▸ Try it:
Pictures stay out; everything else in the records gets transcribed exactly.

________

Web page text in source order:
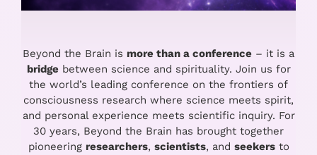
Beyond the Brain is more than a conference – it is a
bridgebetween science and spirituality. Join us for
the world’s leading conference on the frontiers of
consciousness research where science meets spirit,
and personal experience meets scientific inquiry. For
30 years, Beyond the Brain has brought together
pioneering researchers, scientists, and seekersto
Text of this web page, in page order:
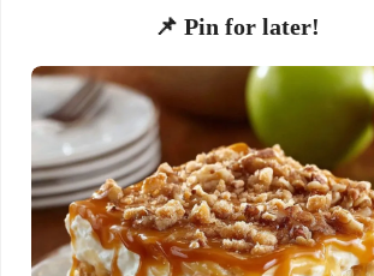
📌 Pin for later!
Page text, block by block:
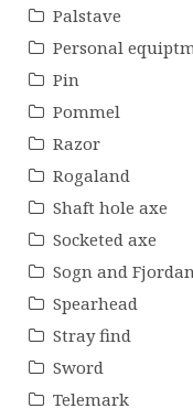
Palstave
Personal
Pin
Pommel
Razor
Rogaland
Shaft hole axe
Socketed axe
Sogn and
Spearhead
Stray find
Sword
Telemark
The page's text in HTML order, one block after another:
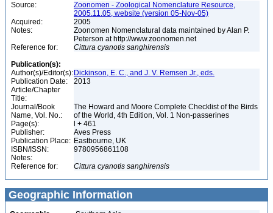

________

▸ Written answer:
Web page text in source order:
Beyond the Brain is more than a conference – it is a
bridgebetween science and spirituality. Join us for
the world’s leading conference on the frontiers of
consciousness research where science meets spirit,
and personal experience meets scientific inquiry. For
30 years, Beyond the Brain has brought together
pioneering researchers, scientists, and seekersto
Text of this web page, in page order:
📌 Pin for later!
Page text, block by block:
Palstave
Personal
Pin
Pommel
Razor
Rogaland
Shaft hole axe
Socketed axe
Sogn and
Spearhead
Stray find
Sword
Telemark
The page's text in HTML order, one block after another:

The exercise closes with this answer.